Read A Dozen Black Roses Online

Authors: Nancy A. Collins

Tags: #Comics & Graphic Novels, #General

A Dozen Black Roses (19 page)

The blood-wizards lunged at one another, their hands locking onto one another's shoulders. To the uninitiated, it looked as if they were engaged in nothing more than a vigorous bout of Indian wrestling, but the look of pain on the combatants' faces told a different story.

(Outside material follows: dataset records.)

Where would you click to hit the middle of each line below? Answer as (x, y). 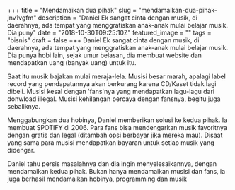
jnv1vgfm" (22, 18)
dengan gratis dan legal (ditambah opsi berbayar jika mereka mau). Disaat (115, 135)
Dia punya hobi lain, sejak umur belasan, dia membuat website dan (104, 55)
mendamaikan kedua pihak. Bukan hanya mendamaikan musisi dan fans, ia (116, 171)
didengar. (21, 150)
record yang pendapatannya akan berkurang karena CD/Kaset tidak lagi (112, 84)
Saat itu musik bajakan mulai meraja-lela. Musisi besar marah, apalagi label (117, 76)
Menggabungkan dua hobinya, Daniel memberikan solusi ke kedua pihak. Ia (117, 120)
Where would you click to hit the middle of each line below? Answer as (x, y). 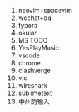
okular (28, 33)
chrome (29, 63)
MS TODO (33, 40)
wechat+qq (35, 18)
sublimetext (35, 93)
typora (28, 25)
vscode (29, 55)
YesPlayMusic (38, 48)
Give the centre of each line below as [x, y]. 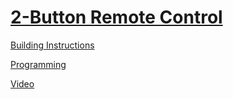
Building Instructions [52, 45]
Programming [38, 64]
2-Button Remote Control [116, 17]
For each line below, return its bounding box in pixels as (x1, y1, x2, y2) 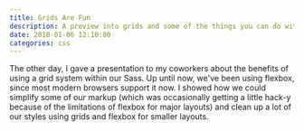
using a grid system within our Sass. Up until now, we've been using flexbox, (9, 73, 295, 84)
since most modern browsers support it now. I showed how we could (9, 82, 267, 93)
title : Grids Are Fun (9, 13, 91, 23)
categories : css (9, 38, 71, 48)
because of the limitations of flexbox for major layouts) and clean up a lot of (9, 101, 292, 113)
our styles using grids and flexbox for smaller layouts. (9, 111, 210, 122)
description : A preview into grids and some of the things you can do (9, 22, 281, 31)
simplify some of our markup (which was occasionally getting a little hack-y (9, 92, 291, 103)
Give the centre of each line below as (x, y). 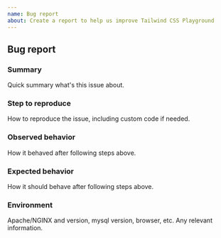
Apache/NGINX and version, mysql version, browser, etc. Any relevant (110, 220)
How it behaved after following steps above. (72, 153)
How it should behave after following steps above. (81, 187)
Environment (30, 205)
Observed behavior (42, 137)
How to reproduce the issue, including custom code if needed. (99, 119)
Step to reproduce (39, 104)
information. (25, 228)
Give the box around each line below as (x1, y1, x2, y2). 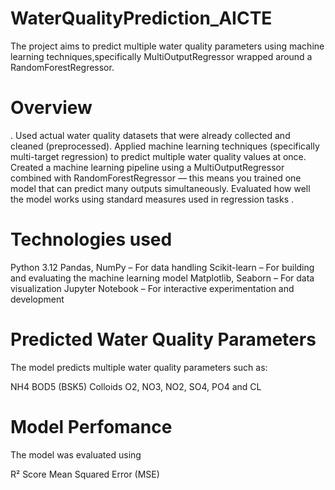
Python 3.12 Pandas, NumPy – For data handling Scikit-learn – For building (10, 261, 315, 273)
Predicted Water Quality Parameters (10, 328, 317, 351)
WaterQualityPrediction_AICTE (10, 7, 273, 30)
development (10, 293, 65, 305)
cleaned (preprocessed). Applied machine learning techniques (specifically (10, 140, 320, 152)
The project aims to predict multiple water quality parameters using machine (10, 40, 325, 52)
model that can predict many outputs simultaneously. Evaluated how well (10, 182, 311, 194)
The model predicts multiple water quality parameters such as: (10, 361, 268, 373)
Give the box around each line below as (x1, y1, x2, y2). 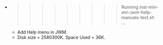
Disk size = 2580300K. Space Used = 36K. (17, 34, 105, 40)
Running (121, 4, 139, 10)
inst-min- (139, 4, 159, 10)
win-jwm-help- (121, 9, 152, 15)
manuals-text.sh (121, 15, 155, 20)
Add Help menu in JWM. (17, 29, 68, 35)
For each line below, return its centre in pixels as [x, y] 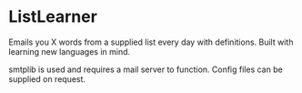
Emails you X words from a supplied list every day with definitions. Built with [151, 42]
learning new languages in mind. [70, 51]
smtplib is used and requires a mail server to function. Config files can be [146, 69]
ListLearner [53, 17]
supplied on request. [47, 78]
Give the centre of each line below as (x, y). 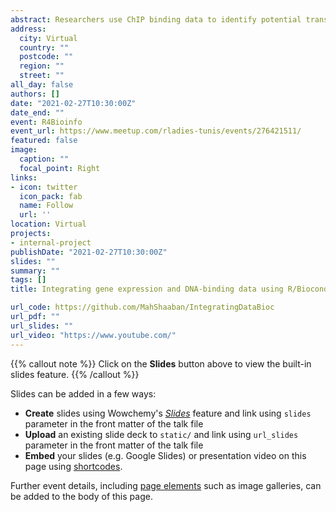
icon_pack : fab (51, 196)
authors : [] (35, 94)
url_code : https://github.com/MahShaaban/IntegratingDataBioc (142, 307)
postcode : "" (46, 57)
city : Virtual (48, 38)
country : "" (44, 47)
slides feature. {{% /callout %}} (75, 374)
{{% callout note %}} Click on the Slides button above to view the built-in (161, 363)

The air inside Dance Macabre grew heavy as the stranger felt her skin prickle, as it does before a lightning strike. There was a crackling sound, like that made by an arc welder going full blast, as a tongue of red energy enveloped the battling wizards. The stranger swore and was forced to cover her eyes. The smell of burning blood clogged her nostrils, making her grimace in disgust. She had heard stories of the Tremere and their occult arts, but she had yet to see blood-magic in action. It was rumored that the adepts could boil their enemies' blood with just a touch, control others with a few drops of their life essence as a charm, or cause hemorrhages and clots with a whispered incantation. As a vampire, she knew the intrinsic power of blood—but she had never seen anything like what was transpiring on the stage.

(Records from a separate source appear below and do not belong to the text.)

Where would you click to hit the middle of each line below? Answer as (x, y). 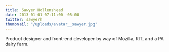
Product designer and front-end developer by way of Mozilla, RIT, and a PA (85, 39)
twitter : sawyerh (24, 19)
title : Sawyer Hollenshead (34, 10)
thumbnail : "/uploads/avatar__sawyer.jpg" (51, 24)
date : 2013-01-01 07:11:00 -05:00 (42, 15)
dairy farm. (17, 44)
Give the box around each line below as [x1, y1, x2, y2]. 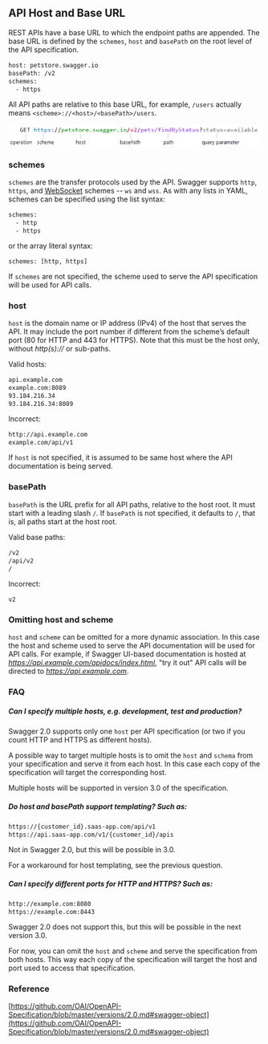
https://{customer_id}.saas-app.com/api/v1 [8, 823, 156, 831]
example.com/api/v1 [8, 439, 74, 447]
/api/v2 [8, 557, 35, 565]
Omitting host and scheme [8, 614, 114, 625]
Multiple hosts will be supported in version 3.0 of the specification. [8, 782, 229, 793]
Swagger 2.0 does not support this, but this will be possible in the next [8, 922, 242, 932]
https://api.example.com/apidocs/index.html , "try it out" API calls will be [8, 658, 247, 668]
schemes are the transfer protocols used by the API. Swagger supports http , [8, 177, 258, 187]
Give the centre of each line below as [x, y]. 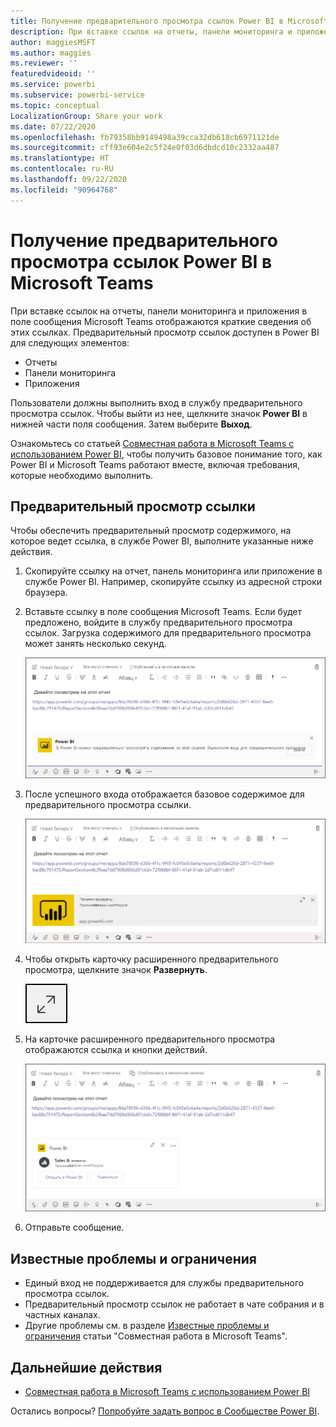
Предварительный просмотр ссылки [133, 506]
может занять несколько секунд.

As Esher and Caul strained against one another, crimson tears began to form in the corners of their eyes and run down their cheeks. As the blood-tears struck the wooden floor of the stage, they hissed. Then blood began to drip from their noses and bubble from their ears.

"Let go, Caul!" Esher growled. "Let go, or I'll boil you like a lobster!"

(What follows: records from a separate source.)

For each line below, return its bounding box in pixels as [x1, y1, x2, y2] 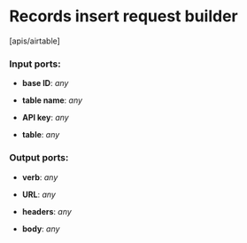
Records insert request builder [9, 6, 238, 27]
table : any [21, 129, 60, 140]
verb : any [21, 171, 58, 183]
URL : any [21, 189, 56, 200]
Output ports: [9, 152, 69, 164]
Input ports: [9, 58, 61, 70]
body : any [21, 223, 60, 234]
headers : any [21, 206, 73, 216]
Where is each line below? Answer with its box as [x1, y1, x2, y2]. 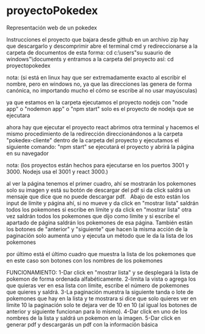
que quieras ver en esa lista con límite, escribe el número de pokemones [6, 281, 190, 289]
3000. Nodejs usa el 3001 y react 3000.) [6, 168, 108, 175]
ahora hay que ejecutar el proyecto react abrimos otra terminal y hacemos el [6, 123, 199, 131]
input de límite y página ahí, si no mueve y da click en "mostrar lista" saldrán [6, 199, 199, 207]
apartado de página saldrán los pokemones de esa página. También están [6, 219, 193, 226]
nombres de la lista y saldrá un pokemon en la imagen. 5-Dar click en [6, 314, 181, 322]
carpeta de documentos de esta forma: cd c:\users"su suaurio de [6, 48, 171, 56]
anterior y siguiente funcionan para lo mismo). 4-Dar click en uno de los [6, 308, 188, 315]
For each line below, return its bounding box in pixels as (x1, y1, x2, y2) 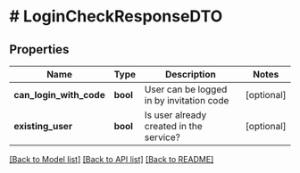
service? (144, 131, 180, 144)
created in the (144, 120, 203, 132)
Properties (9, 42, 70, 57)
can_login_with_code (13, 89, 105, 101)
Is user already (144, 109, 207, 121)
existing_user (13, 120, 73, 132)
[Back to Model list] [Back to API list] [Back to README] (9, 154, 214, 164)
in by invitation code (144, 95, 229, 106)
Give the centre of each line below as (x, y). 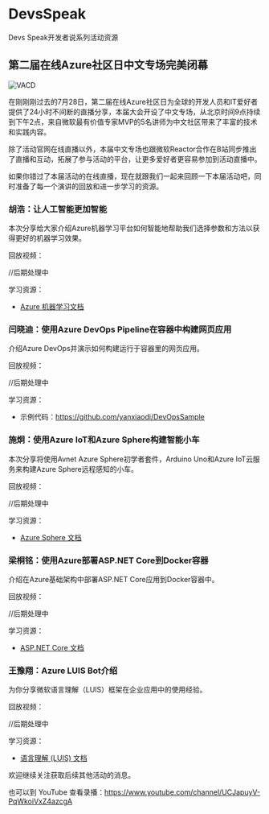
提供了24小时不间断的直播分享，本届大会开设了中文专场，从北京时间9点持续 (134, 112)
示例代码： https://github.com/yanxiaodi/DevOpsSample (112, 417)
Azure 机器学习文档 (52, 307)
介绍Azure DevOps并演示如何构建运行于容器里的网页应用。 (106, 349)
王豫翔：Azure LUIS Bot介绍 (63, 671)
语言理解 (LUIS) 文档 (53, 758)
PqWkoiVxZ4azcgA (41, 801)
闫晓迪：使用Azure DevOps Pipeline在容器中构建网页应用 (120, 329)
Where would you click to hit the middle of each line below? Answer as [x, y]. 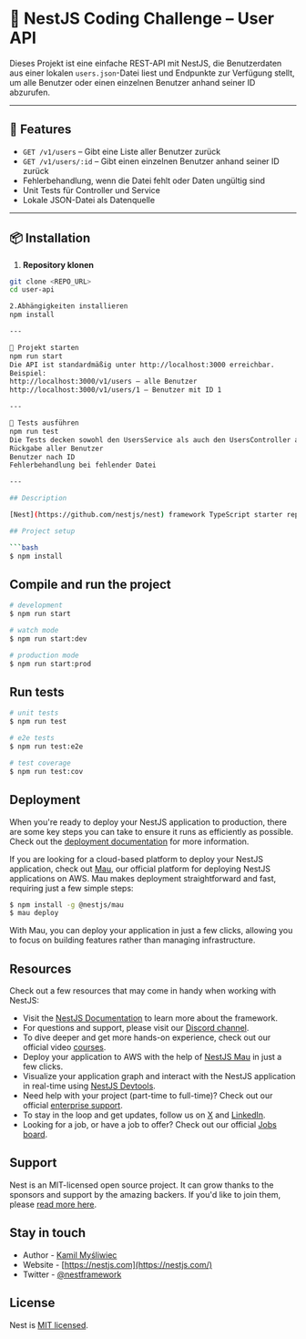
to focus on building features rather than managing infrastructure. [133, 940]
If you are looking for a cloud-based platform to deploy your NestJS [137, 859]
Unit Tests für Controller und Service [92, 190]
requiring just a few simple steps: [71, 888]
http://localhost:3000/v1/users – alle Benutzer [103, 382]
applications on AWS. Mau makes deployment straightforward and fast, [143, 878]
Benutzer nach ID [42, 457]
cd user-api [32, 290]
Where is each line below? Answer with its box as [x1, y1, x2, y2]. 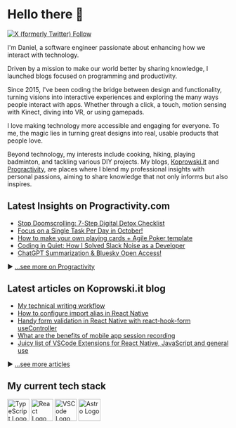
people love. [7, 136, 44, 145]
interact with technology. [7, 51, 79, 59]
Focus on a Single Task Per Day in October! [17, 226, 143, 235]
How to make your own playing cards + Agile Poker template [17, 233, 193, 242]
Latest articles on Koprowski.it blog [7, 283, 166, 294]
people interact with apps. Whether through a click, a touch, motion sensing [7, 100, 227, 108]
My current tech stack [7, 380, 107, 392]
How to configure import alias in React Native [17, 309, 149, 317]
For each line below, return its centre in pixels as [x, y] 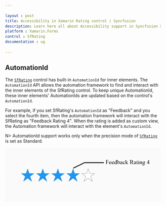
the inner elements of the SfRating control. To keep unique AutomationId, [79, 90]
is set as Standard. [24, 141]
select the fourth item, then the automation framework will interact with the [81, 115]
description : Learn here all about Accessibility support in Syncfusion [82, 26]
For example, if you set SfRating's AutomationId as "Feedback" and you [78, 110]
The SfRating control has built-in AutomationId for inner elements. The [77, 80]
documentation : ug [25, 42]
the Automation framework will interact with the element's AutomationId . [79, 126]
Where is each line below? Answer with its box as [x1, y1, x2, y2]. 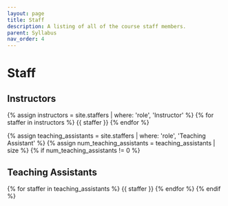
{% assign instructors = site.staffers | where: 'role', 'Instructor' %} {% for [7, 111, 214, 119]
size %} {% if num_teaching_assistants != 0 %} [7, 146, 141, 155]
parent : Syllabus [7, 29, 57, 37]
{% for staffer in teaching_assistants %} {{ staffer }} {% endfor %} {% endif [7, 184, 221, 193]
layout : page [7, 10, 45, 17]
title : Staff [7, 17, 45, 23]
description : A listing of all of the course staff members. [7, 23, 187, 30]
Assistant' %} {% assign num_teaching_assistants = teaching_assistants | [7, 139, 216, 147]

"Only if you agree to return to Vienna with me!"

Esher's response was to close his eyes, set his chin and push even harder than before. Caul cried out as he was hurled across the stage, sliding the length of the runway on his back. His eyes were gone, the sockets full of blood that bubbled like liquid sugar on the boil. Blood was pouring from his mouth and nose and ears, turning his face to a crimson mask.

There was genuine regret in the vampire lord's manner as Esher stood over his dying friend, wiping the blood from his own face with the back of his hand.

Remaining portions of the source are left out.